Ed de Moel

Child Ballads - Narrative

Lord Maxwell's Last Goodnight

  1. 'Lord Maxwell's Last Goodnight,' communicated to Percy by G. Paton, 1778. Version A
  2. 'Lord Maxwell's Goodnight,' Glenriddell Manuscripts, XI, 18, 1791, Scott's Minstrelsy, 1, 194, 1802; II, 133, 1833. Version B

First published in the Minstrelsy of the Scottish Border, "from a copy in Glenriddell's Manuscript, with some slight variations from tradition." I understand this to mean, not that the variations were derived from tradition, but that the text of the Minstrelsy departs somewhat from that of the manuscript.

A and B agree entirely as to matter. The order of the stanzas, not being governed by an explicit story, might be expected to vary with every reciter.

In the year 1585, John, Lord Maxwell, having incurred the enmity of the king's favorite, the Earl of Arran, was denounced rebel, on such charges as were always at hand, and a commission was given to the Laird of Johnstone to pursue and take him. A hired force, by the aid of which this was expected to be done, was badly routed by the Maxwells in a sharp fight. Johnstone made a raid on Maxwell's lands; Maxwell burnt Johnstone's house. Finally, in one of their skirmishes, Johnstone was captured: "the grief of this overthrow gave Johnstone, shortly after he was liberated, his death."

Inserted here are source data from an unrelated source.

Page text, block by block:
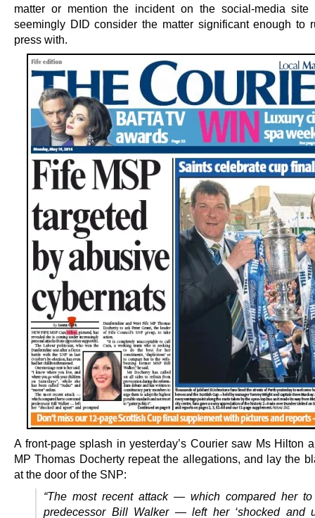
matter or mention the incident on the social-media site
seemingly DID consider the matter significant enough to
press with.
A front-page splash in yesterday’s Courier saw Ms Hilton
MP Thomas Docherty repeat the allegations, and lay the
at the door of the SNP:
“The most recent attack — which compared her to
predecessor Bill Walker — left her ‘shocked and
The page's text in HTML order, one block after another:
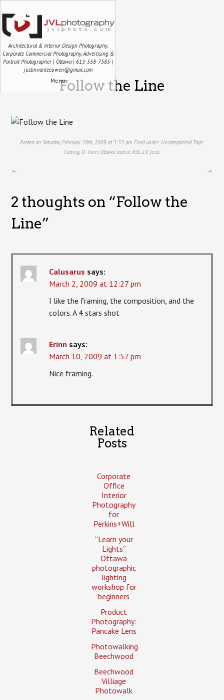
Architectural & Interior Design Photography,
Corporate Commercial Photography, Advertising &
Portrait Photographer | Ottawa | 613-558-7585 |
justin.vanleeuwen@gmail.com
MenuFollow the Line
Posted on Saturday, February 28th, 2009 at 3:53 pm. Filed under: UncategorizedTags:
Carling, O-Train, Ottawa_transit RSS 2.0 feed.
← →
2 thoughts on “Follow the
Line”
Calusarus says:
March 2, 2009 at 12:27 pm
I like the framing, the composition, and the
colors. A 4 stars shot
Erinn says:
March 10, 2009 at 1:57 pm
Nice framing.
Related
Posts
Corporate
Office
Interior
Photography
for
Perkins+Will
“Learn your
Lights”
Ottawa
photographic
lighting
workshop for
beginners
Product
Photography:
Pancake Lens
Photowalking
Beechwood
Beechwood
Villiage
Photowalk
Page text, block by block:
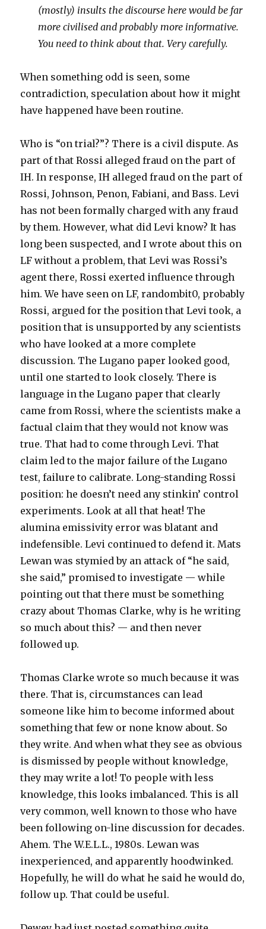
(mostly) insults the discourse here would be far
more civilised and probably more informative.
You need to think about that. Very carefully.
When something odd is seen, some
contradiction, speculation about how it might
have happened have been routine.
Who is “on trial?”? There is a civil dispute. As
part of that Rossi alleged fraud on the part of
IH. In response, IH alleged fraud on the part of
Rossi, Johnson, Penon, Fabiani, and Bass. Levi
has not been formally charged with any fraud
by them. However, what did Levi know? It has
long been suspected, and I wrote about this on
LF without a problem, that Levi was Rossi’s
agent there, Rossi exerted influence through
him. We have seen on LF, randombit0, probably
Rossi, argued for the position that Levi took, a
position that is unsupported by any scientists
who have looked at a more complete
discussion. The Lugano paper looked good,
until one started to look closely. There is
language in the Lugano paper that clearly
came from Rossi, where the scientists make a
factual claim that they would not know was
true. That had to come through Levi. That
claim led to the major failure of the Lugano
test, failure to calibrate. Long-standing Rossi
position: he doesn’t need any stinkin’ control
experiments. Look at all that heat! The
alumina emissivity error was blatant and
indefensible. Levi continued to defend it. Mats
Lewan was stymied by an attack of “he said,
she said,” promised to investigate — while
pointing out that there must be something
crazy about Thomas Clarke, why is he writing
so much about this? — and then never
followed up.
Thomas Clarke wrote so much because it was
there. That is, circumstances can lead
someone like him to become informed about
something that few or none know about. So
they write. And when what they see as obvious
is dismissed by people without knowledge,
they may write a lot! To people with less
knowledge, this looks imbalanced. This is all
very common, well known to those who have
been following on-line discussion for decades.
Ahem. The W.E.L.L., 1980s. Lewan was
inexperienced, and apparently hoodwinked.
Hopefully, he will do what he said he would do,
follow up. That could be useful.
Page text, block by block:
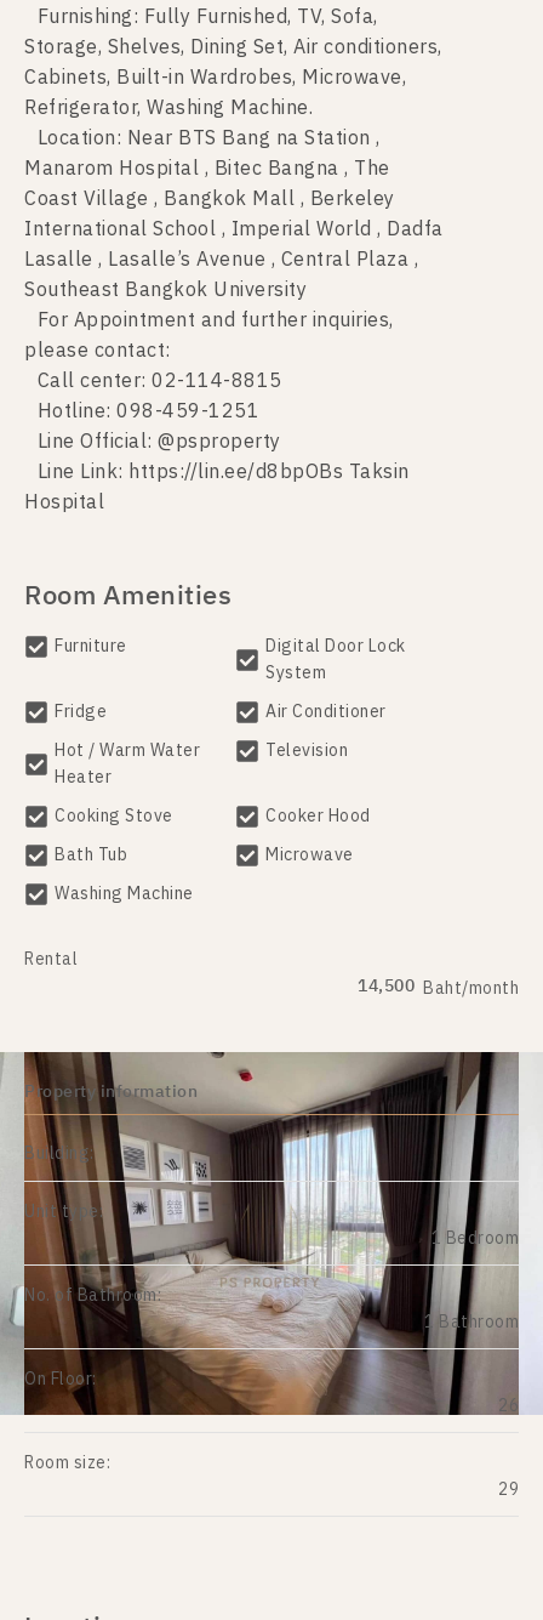
Furnishing: Fully Furnished, TV, Sofa,
Storage, Shelves, Dining Set, Air conditioners,
Cabinets, Built-in Wardrobes, Microwave,
Refrigerator, Washing Machine.
Location: Near BTS Bang na Station ,
Manarom Hospital , Bitec Bangna , The
Coast Village , Bangkok Mall , Berkeley
International School , Imperial World , Dadfa
Lasalle , Lasalle’s Avenue , Central Plaza ,
Southeast Bangkok University
For Appointment and further inquiries,
please contact:
Call center: 02-114-8815
Hotline: 098-459-1251
Line Official: @psproperty
Line Link: https://lin.ee/d8bpOBs Taksin
Hospital
Room Amenities
Furniture
Digital Door Lock
System
Fridge
Air Conditioner
Hot / Warm Water
Heater
Television
Cooking Stove
Cooker Hood
Bath Tub
Microwave
Washing Machine
Rental
14,500 Baht/month
Property information
Building:
Unit type:
1 Bedroom
No. of Bathroom:
1 Bathroom
On Floor:
26
Room size:
29
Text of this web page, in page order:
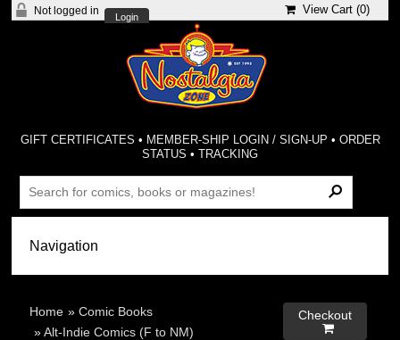
Not logged in
Login
View Cart (0)
GIFT CERTIFICATES • MEMBER-SHIP LOGIN / SIGN-UP • ORDER
STATUS •TRACKING
Home »Comic Books
»Alt-Indie Comics (F to NM)
Checkout

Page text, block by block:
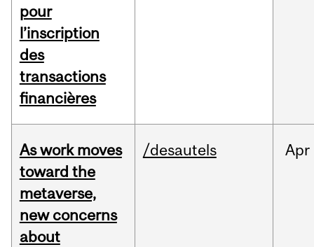
pour
l’inscription
des
transactions
financières
As work moves
toward the
metaverse,
new concerns
about
/desautels Apr
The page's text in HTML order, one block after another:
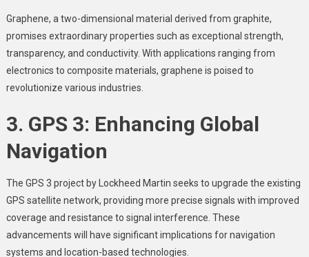
Graphene, a two-dimensional material derived from graphite,
promises extraordinary properties such as exceptional strength,
transparency, and conductivity. With applications ranging from
electronics to composite materials, graphene is poised to
revolutionize various industries.
3. GPS 3: Enhancing Global
Navigation
The GPS 3 project by Lockheed Martin seeks to upgrade the existing
GPS satellite network, providing more precise signals with improved
coverage and resistance to signal interference. These
advancements will have significant implications for navigation
systems and location-based technologies.
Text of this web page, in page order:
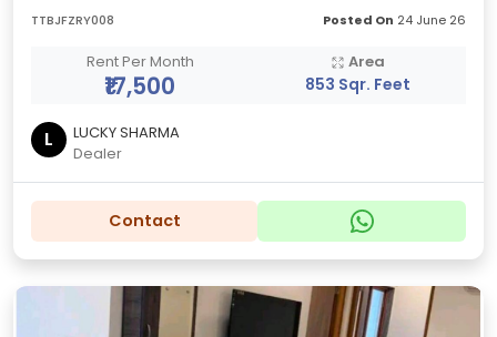
TTBJFZRY008 Posted On 24 June 26
Rent Per Month
₹17,500
Area
853 Sqr. Feet
L
LUCKY SHARMA
Dealer
Contact
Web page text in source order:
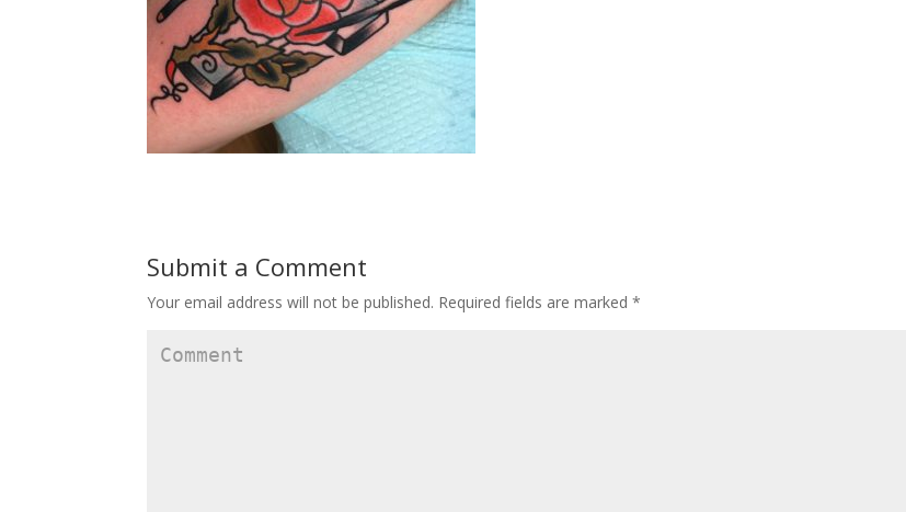
Submit a Comment
Your email address will not be published. Required fields are marked*
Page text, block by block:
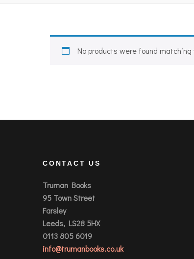
No products were found matching
CONTACT US
Truman Books
95 Town Street
Farsley
Leeds, LS28 5HX
0113 805 6019
info@trumanbooks.co.uk
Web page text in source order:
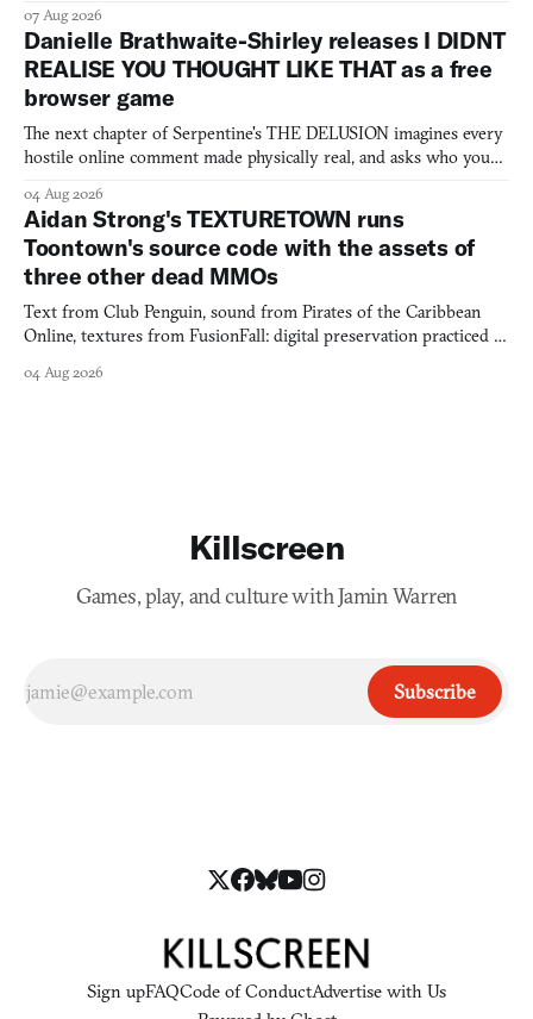
07 Aug 2026
Danielle Brathwaite-Shirley releases I DIDNT
REALISE YOU THOUGHT LIKE THAT as a free
browser game
The next chapter of Serpentine's THE DELUSION imagines every
hostile online comment made physically real, and asks who you
04 Aug 2026
Aidan Strong's TEXTURETOWN runs
Toontown's source code with the assets of
three other dead MMOs
Text from Club Penguin, sound from Pirates of the Caribbean
Online, textures from FusionFall: digital preservation practiced as
04 Aug 2026
Killscreen
Games, play, and culture with Jamin Warren
Subscribe
Sign upFAQCode of ConductAdvertise with Us
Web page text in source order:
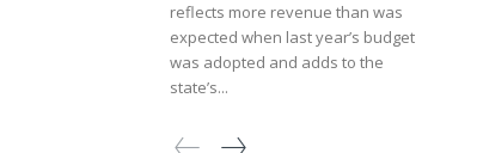
reflects more revenue than was
expected when last year’s budget
was adopted and adds to the
state’s...
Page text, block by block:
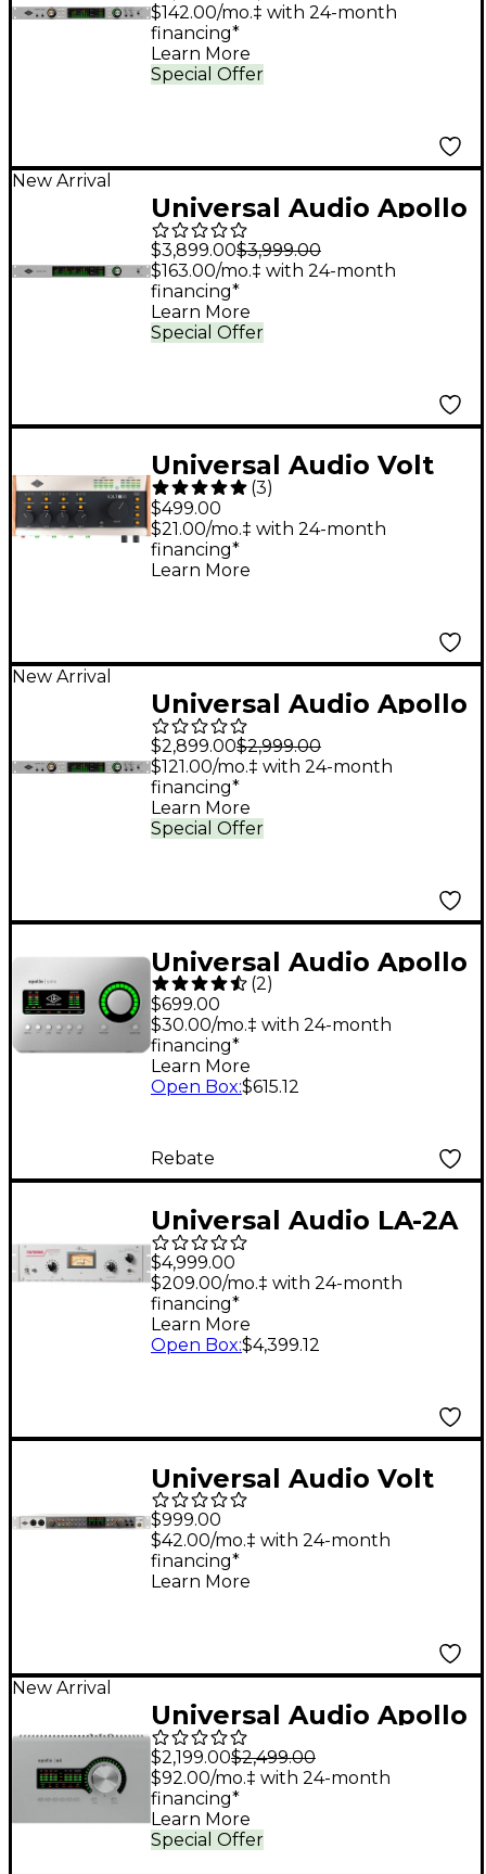
Interface with UAD
Analog Classics
Special Offer
$142.00/mo.‡ with 24-month
financing*
Learn More
New Arrival
Universal Audio Apollo
x16 Gen 2 Audio
Interface With UAD
Analog Classics
$3,899.00$3,999.00
Special Offer
$163.00/mo.‡ with 24-month
financing*
Learn More
Universal Audio Volt
476P USB-C Audio
Interface
(3)
$499.00
$21.00/mo.‡ with 24-month
financing*
Learn More
New Arrival
Universal Audio Apollo
x8 Gen 2 Audio
Interface With UAD
Analog Classics
$2,899.00$2,999.00
Special Offer
$121.00/mo.‡ with 24-month
financing*
Learn More
Universal Audio Apollo
Solo USB Heritage
Edition Audio
Interface
(2)
$699.00
$30.00/mo.‡ with 24-month
financing*
Learn More
Open Box:$615.12
Rebate
Universal Audio LA-2A
Classic Leveling
Amplifier
$4,999.00
$209.00/mo.‡ with 24-month
financing*
Learn More
Open Box:$4,399.12
Universal Audio Volt
876 USB-C Audio
Interface
$999.00
$42.00/mo.‡ with 24-month
financing*
Learn More
New Arrival
Universal Audio Apollo
x4 Gen 2 Audio
Interface With UAD
Analog Classics Pro
$2,199.00$2,499.00
Special Offer
$92.00/mo.‡ with 24-month
financing*
Learn More
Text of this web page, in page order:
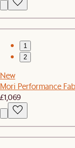
1
2
New
Mori Performance
£1,069
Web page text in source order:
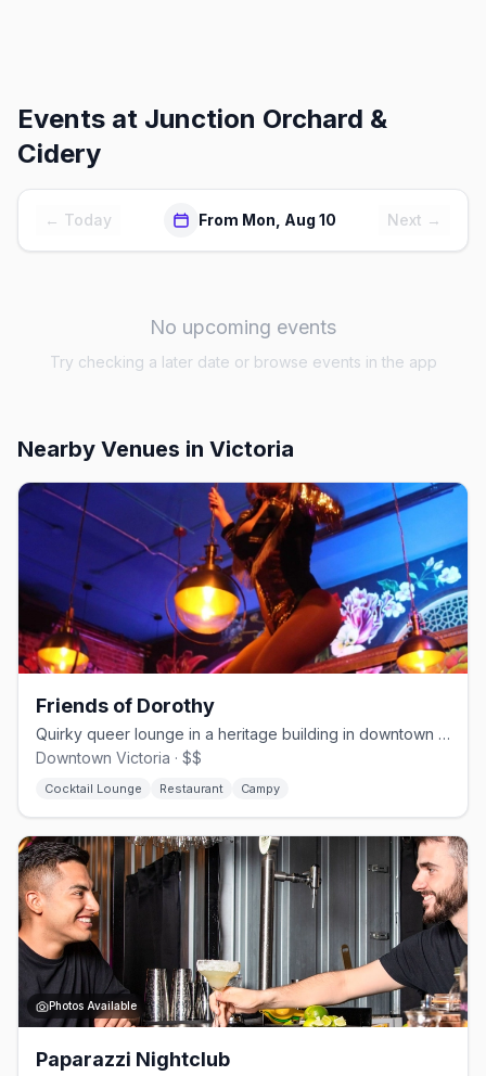
Events at Junction Orchard &
Cidery
← Today From Mon, Aug 10 Next →
No upcoming events
Try checking a later date or browse events in the app
Nearby Venues in Victoria
Friends of Dorothy
Quirky queer lounge in a heritage building in downtown Victoria since 2020
Downtown Victoria · $$
Cocktail Lounge Restaurant Campy
Photos Available
Paparazzi Nightclub
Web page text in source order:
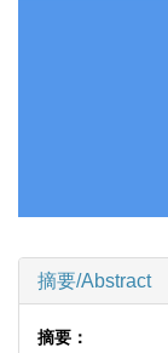
摘要/Abstract
摘要：
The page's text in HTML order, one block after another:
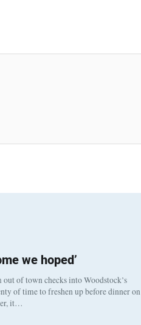
we hoped’
of town checks into Woodstock’s
of time to freshen up before dinner on
it…

After some years of feud, the two chiefs, "by the industry of certain wise gentlemen of the Johnstones," surprised all Scotland by mak ing a treaty of peace. On April 1, 1592, they entered into a bond to forget and forgive all rancor and malice of the past, and to live in amity, themselves and their friends, in all time coming. A little more than a year after, a party of Johnstones, relying, no doubt, on the forbearance of their new ally, then warden of the West Marches, ** rode a stealing "in the lands of Lord Sanquhar and of the knights of Drumlanrig, Lag, and Closeburn, carried off a large booty, and killed eighteen men who en deavored to retrieve their property. (See No 184, 'The Lads of Wamphray.') The injured gentlemen made complaint to Maxwell as warden, and also procured a commission directing him to proceed against the Johnstones. Maxwell was in an awkward plight. To induce him to take action, several of the sufferers engaged to enter into a bond of manrent, or homage, to Maxwell, by which they should be obliged to service and he to protection. "Maxwell, thinking this to be a good occasion for bringing all Nithsdale to depend upon him, embraced the offer." But this bond, through negligence, came to the hands of Johnstone, who, seeing what turn matters would take, made a league with Scotts, Eliots, and others, and in a battle at Dryfe Sands, by superior strategy, defeated Maxwell, though the warden had much larger numbers. This was in December, 1593. "The Lord Maxwell, a tall man and heavy in armor, was in the chase overtaken and stricken from his horse. The report went that he called to Johnstone and desired to be taken as he had sometime taken his father, but was unmercifully used, and the hand that he reached forth cut off. But of this," says Spotiswood, "I can affirm nothing. There always the Lord Maxwell fell, having received many wounds." Drumlanrig, Closeburn, and other of the Nithsdale lairds of Maxwell's faction, barely escaped with their lives.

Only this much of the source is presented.